> [Work required]: Starting with the line that has "- title : github [30, 39]" and finishing with the line that has "Make sure you have", set down each line below exactly. Pictures are not copied.

> [Recorded information]:
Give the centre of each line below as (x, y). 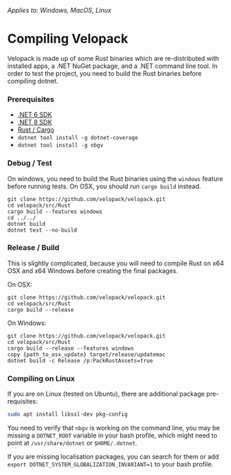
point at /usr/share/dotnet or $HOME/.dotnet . (72, 443)
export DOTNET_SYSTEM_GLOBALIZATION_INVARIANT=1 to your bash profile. (110, 464)
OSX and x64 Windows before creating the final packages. (93, 270)
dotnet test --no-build (42, 230)
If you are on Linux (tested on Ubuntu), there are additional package (106, 394)
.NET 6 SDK (35, 115)
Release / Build (34, 248)
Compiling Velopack (68, 39)
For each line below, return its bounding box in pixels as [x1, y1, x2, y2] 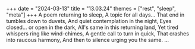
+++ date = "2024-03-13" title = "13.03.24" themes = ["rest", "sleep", [6, 5, 177, 12]
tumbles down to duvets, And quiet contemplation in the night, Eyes [6, 18, 172, 24]
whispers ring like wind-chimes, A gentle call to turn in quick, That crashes [6, 30, 189, 37]
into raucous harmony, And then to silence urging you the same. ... [6, 37, 169, 43]
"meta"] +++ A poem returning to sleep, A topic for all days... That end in [6, 11, 185, 18]
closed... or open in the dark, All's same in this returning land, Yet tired [6, 24, 178, 31]
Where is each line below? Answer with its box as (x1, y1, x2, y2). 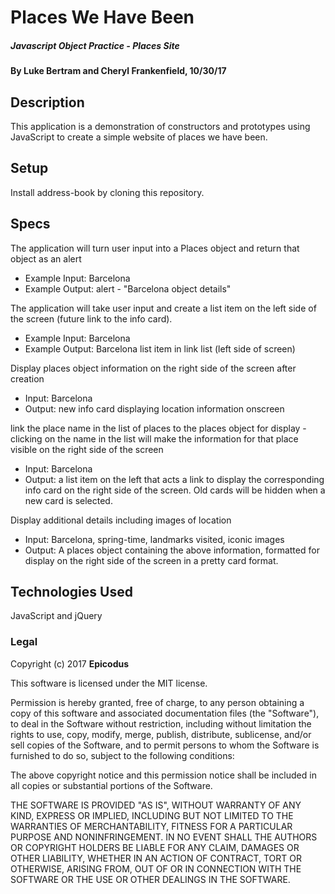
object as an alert (10, 252, 82, 265)
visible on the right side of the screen (10, 443, 164, 455)
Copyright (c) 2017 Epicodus (10, 657, 130, 670)
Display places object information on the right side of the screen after (10, 362, 297, 374)
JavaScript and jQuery (10, 610, 103, 622)
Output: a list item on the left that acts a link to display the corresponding (24, 473, 325, 485)
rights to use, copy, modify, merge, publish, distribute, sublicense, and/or (10, 728, 312, 740)
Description (10, 94, 85, 111)
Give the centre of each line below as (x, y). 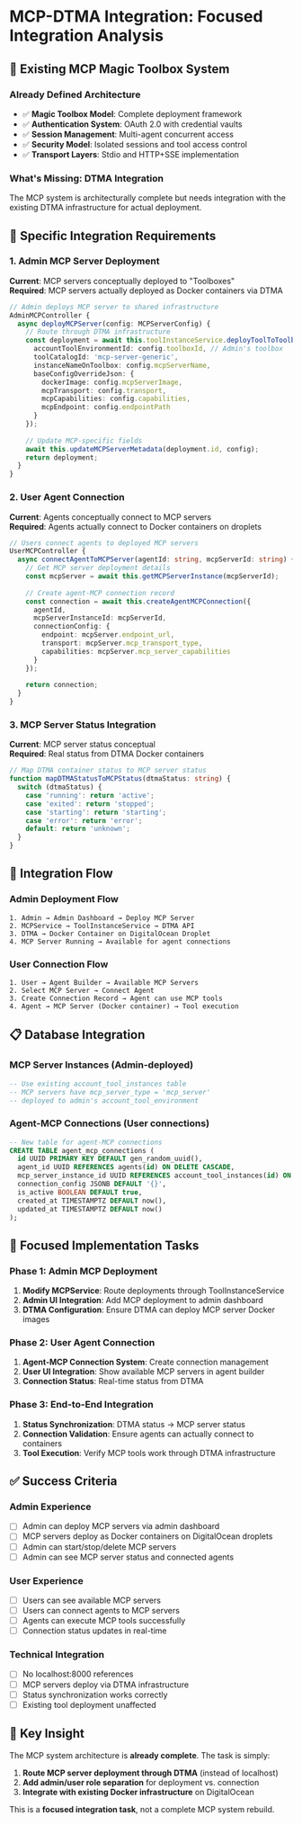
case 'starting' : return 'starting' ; (96, 812)
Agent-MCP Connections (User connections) (109, 1123)
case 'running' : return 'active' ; (90, 795)
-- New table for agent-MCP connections (86, 1142)
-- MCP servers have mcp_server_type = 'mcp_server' (110, 1092)
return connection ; (62, 685)
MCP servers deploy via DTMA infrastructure (106, 1685)
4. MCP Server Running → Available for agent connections (120, 942)
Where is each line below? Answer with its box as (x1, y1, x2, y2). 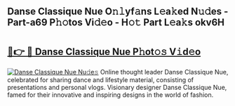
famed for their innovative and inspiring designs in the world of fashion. (7, 91, 214, 99)
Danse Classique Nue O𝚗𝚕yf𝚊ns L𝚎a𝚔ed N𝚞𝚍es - (7, 6, 229, 18)
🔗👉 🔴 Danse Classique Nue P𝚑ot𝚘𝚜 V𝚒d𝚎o (7, 46, 201, 58)
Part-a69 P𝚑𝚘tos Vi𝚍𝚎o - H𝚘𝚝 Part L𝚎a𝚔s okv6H (7, 17, 225, 29)
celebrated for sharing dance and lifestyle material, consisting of (7, 76, 194, 84)
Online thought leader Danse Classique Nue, (100, 68, 229, 76)
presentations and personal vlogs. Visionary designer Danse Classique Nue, (7, 84, 227, 91)
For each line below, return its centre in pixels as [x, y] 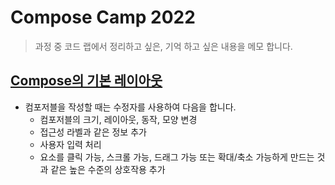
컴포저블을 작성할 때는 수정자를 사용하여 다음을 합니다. [130, 107]
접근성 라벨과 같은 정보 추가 [93, 132]
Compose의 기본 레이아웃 [86, 81]
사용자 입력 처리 [70, 144]
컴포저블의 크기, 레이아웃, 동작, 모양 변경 [118, 119]
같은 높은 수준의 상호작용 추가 [108, 169]
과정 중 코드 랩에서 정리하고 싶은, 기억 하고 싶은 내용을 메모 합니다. [163, 46]
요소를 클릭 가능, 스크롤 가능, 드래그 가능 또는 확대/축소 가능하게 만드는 [177, 157]
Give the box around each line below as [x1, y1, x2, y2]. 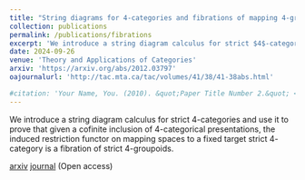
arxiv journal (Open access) [9, 160, 113, 171]
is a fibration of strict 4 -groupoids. [44, 143, 174, 154]
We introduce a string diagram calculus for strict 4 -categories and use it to [9, 114, 289, 125]
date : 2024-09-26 [9, 47, 75, 56]
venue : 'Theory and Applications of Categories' [9, 55, 197, 65]
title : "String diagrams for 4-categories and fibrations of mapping [9, 13, 279, 23]
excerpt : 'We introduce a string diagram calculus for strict [9, 38, 250, 48]
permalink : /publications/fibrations [9, 30, 152, 39]
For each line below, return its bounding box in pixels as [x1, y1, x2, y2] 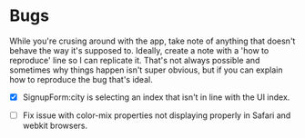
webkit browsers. [22, 120, 88, 132]
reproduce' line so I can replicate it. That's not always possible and [9, 54, 260, 65]
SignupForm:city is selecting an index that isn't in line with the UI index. [22, 92, 290, 103]
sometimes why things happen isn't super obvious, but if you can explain [9, 64, 283, 75]
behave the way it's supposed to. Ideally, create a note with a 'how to [9, 44, 269, 55]
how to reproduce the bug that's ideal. [9, 74, 153, 84]
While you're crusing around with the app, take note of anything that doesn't [9, 35, 296, 46]
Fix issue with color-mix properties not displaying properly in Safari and [22, 110, 291, 121]
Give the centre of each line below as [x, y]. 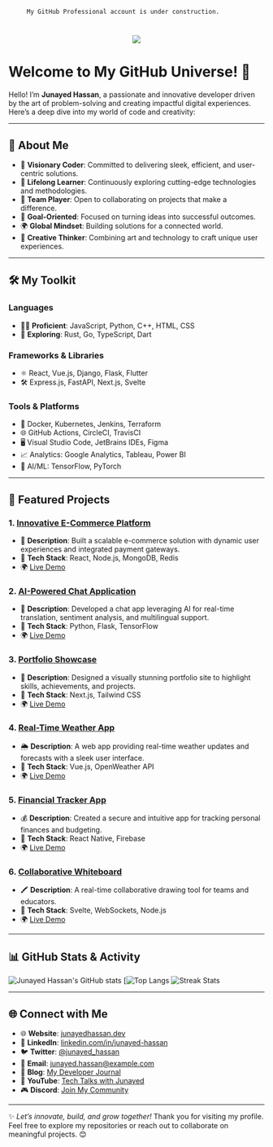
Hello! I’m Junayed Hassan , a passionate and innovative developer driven [132, 94]
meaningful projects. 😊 [48, 1134]
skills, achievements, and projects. [78, 686]
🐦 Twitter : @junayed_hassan [70, 1052]
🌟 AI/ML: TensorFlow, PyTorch [71, 466]
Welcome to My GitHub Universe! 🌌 [130, 72]
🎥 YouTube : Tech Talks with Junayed [82, 1081]
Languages [31, 308]
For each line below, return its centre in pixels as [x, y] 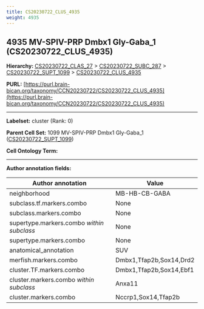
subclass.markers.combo [45, 213]
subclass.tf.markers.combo [48, 204]
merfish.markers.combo [43, 260]
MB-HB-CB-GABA [143, 193]
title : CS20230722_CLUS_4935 [43, 12]
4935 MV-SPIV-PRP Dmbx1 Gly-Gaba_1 [81, 42]
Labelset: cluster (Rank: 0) [40, 121]
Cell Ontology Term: [32, 151]
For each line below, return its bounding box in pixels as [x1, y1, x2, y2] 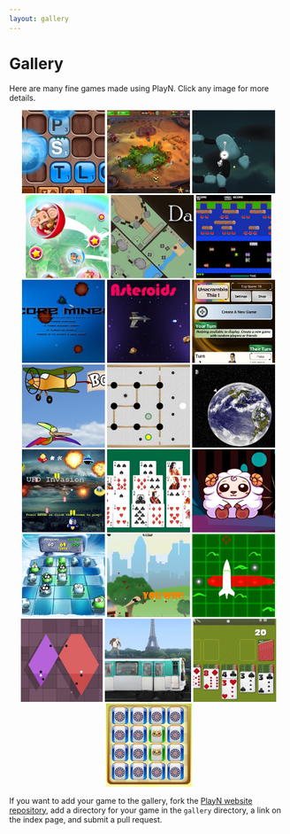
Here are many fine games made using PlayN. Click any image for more [9, 82, 270, 93]
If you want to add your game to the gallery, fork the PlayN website [9, 795, 254, 806]
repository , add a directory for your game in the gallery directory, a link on [9, 805, 281, 815]
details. [9, 92, 36, 103]
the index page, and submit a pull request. [9, 814, 163, 824]
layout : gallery [9, 14, 69, 23]
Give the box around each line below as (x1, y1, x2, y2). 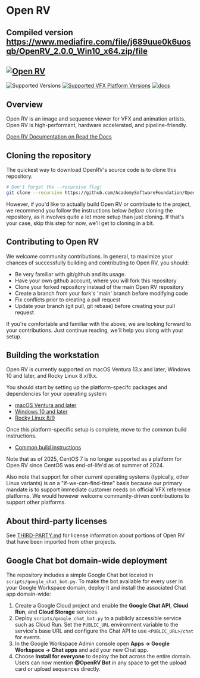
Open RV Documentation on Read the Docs (6, 133, 112, 140)
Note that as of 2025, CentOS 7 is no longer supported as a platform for (6, 455, 182, 463)
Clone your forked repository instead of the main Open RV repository (14, 283, 184, 290)
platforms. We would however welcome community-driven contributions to (6, 492, 189, 500)
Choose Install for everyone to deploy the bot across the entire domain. (14, 653, 192, 660)
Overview (6, 99, 43, 109)
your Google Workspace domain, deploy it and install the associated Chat (6, 584, 186, 591)
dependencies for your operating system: (6, 390, 108, 397)
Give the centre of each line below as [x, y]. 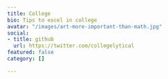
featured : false [30, 53]
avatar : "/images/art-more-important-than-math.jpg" [85, 26]
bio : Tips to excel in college [52, 20]
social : [18, 33]
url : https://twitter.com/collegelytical [74, 46]
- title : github [30, 39]
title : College [29, 14]
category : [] [26, 59]
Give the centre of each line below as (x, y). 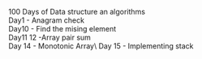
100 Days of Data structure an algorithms (77, 12)
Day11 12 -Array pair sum (50, 37)
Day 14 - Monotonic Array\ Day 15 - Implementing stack (101, 46)
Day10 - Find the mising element (62, 29)
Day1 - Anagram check (47, 20)
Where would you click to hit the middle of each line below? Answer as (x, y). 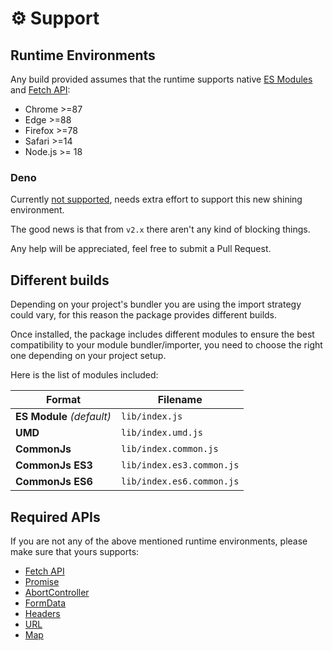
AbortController (57, 592)
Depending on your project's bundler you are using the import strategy (156, 304)
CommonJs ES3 (54, 465)
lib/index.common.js (170, 449)
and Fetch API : (40, 90)
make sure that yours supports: (75, 551)
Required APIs (55, 517)
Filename (180, 400)
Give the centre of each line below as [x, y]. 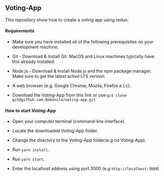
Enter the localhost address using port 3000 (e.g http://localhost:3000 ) [85, 169]
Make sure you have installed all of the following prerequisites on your [83, 42]
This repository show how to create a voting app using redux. [67, 20]
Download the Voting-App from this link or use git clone [69, 95]
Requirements [20, 31]
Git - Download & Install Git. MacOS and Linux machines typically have [83, 57]
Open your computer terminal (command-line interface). [69, 121]
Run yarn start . [28, 159]
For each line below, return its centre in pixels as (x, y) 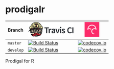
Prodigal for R (20, 61)
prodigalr (25, 9)
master (14, 43)
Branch (16, 30)
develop (16, 50)
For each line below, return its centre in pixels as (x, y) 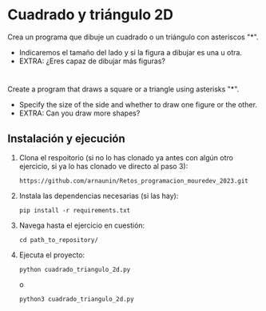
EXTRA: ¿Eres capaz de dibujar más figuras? (92, 61)
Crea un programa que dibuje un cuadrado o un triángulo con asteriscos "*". (133, 37)
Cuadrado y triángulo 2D (90, 15)
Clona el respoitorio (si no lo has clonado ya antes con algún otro (126, 157)
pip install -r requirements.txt (75, 210)
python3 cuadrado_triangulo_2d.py (76, 299)
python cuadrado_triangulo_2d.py (75, 269)
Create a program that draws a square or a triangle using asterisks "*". (123, 89)
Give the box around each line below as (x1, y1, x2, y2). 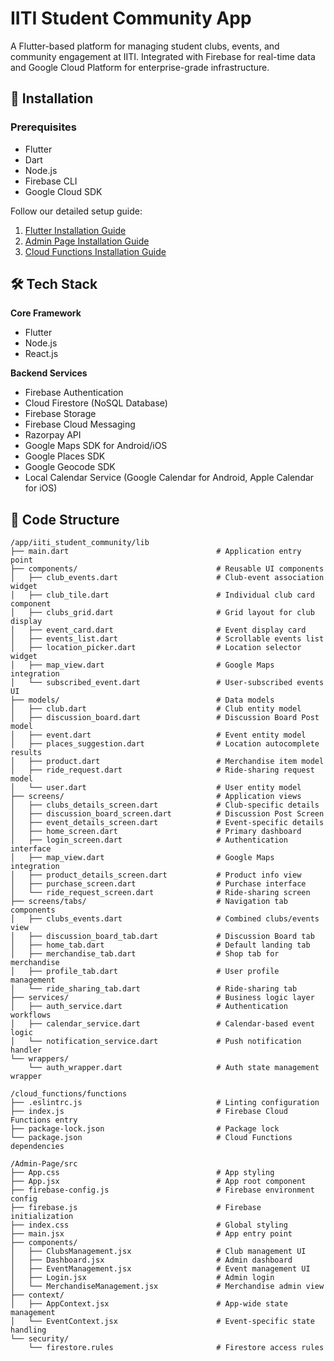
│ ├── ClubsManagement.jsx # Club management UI (10, 1247, 307, 1257)
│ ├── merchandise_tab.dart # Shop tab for (10, 949, 280, 959)
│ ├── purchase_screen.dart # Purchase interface (10, 879, 307, 889)
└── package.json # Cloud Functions (10, 1133, 293, 1143)
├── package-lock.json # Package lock (10, 1124, 280, 1134)
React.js (24, 348, 59, 360)
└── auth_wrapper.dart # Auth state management (28, 1063, 320, 1073)
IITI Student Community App (10, 7, 252, 30)
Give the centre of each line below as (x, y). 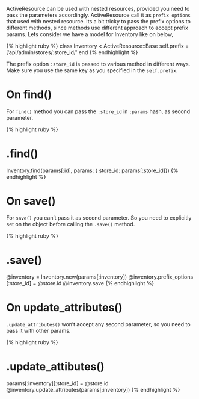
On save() (31, 201)
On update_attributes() (64, 307)
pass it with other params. (38, 330)
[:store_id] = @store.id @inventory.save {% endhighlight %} (80, 283)
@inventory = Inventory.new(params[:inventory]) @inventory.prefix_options (100, 277)
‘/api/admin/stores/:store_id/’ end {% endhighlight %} (72, 52)
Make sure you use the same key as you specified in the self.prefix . (92, 70)
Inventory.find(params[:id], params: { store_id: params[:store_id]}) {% (92, 170)
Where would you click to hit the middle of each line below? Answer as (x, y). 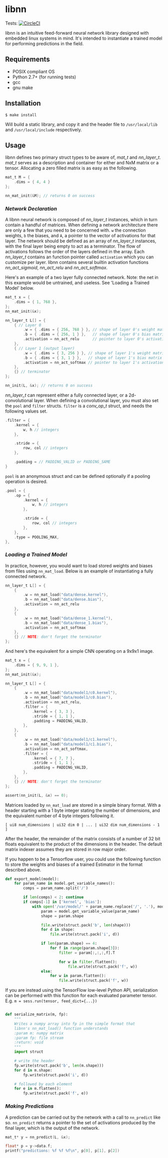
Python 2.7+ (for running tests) (44, 77)
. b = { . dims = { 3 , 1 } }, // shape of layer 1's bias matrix (93, 358)
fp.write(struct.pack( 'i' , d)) (56, 1075)
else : (46, 971)
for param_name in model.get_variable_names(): (64, 884)
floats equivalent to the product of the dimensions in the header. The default (84, 844)
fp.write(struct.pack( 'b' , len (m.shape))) (59, 1066)
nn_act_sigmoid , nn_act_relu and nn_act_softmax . (56, 268)
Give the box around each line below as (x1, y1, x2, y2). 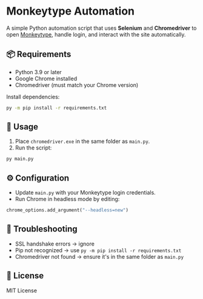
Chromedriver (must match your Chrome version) (15, 81, 139, 89)
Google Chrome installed (15, 75, 78, 82)
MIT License (6, 287, 38, 294)
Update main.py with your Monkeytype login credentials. (15, 189, 156, 196)
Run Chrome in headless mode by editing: (15, 196, 120, 203)
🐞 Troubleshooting (6, 224, 78, 235)
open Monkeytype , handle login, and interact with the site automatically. (6, 30, 186, 38)
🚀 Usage (6, 122, 38, 132)
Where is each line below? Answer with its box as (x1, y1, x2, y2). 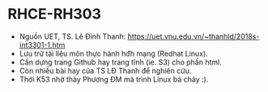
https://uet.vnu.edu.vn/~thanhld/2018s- (127, 31, 260, 41)
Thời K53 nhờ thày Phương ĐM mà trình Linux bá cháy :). (19, 74, 209, 84)
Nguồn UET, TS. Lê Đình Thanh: (19, 31, 126, 41)
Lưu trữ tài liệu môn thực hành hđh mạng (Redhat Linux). (19, 48, 208, 58)
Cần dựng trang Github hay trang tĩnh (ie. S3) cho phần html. (19, 57, 222, 67)
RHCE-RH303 (7, 5, 102, 23)
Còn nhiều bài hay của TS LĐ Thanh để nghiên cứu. (19, 65, 192, 75)
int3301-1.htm (19, 40, 66, 49)

> [Answer space]:
- title : github [30, 39]
title : College [29, 14]
category : [] [26, 59]
Give the centre of each line below as (x, y). 
100 Days of Data structure an algorithms (77, 12)
Day11 12 -Array pair sum (50, 37)
Day 14 - Monotonic Array\ Day 15 - Implementing stack (101, 46)
Day10 - Find the mising element (62, 29)
Day1 - Anagram check (47, 20)
Where would you click to hit the middle of each line below? Answer as (x, y). 
AbortController (57, 592)
Depending on your project's bundler you are using the import strategy (156, 304)
CommonJs ES3 (54, 465)
lib/index.common.js (170, 449)
and Fetch API : (40, 90)
make sure that yours supports: (75, 551)
Required APIs (55, 517)
Filename (180, 400)
Give the centre of each line below as [x, y]. 
Enter the localhost address using port 3000 (e.g http://localhost:3000 ) [85, 169]
Make sure you have installed all of the following prerequisites on your [83, 42]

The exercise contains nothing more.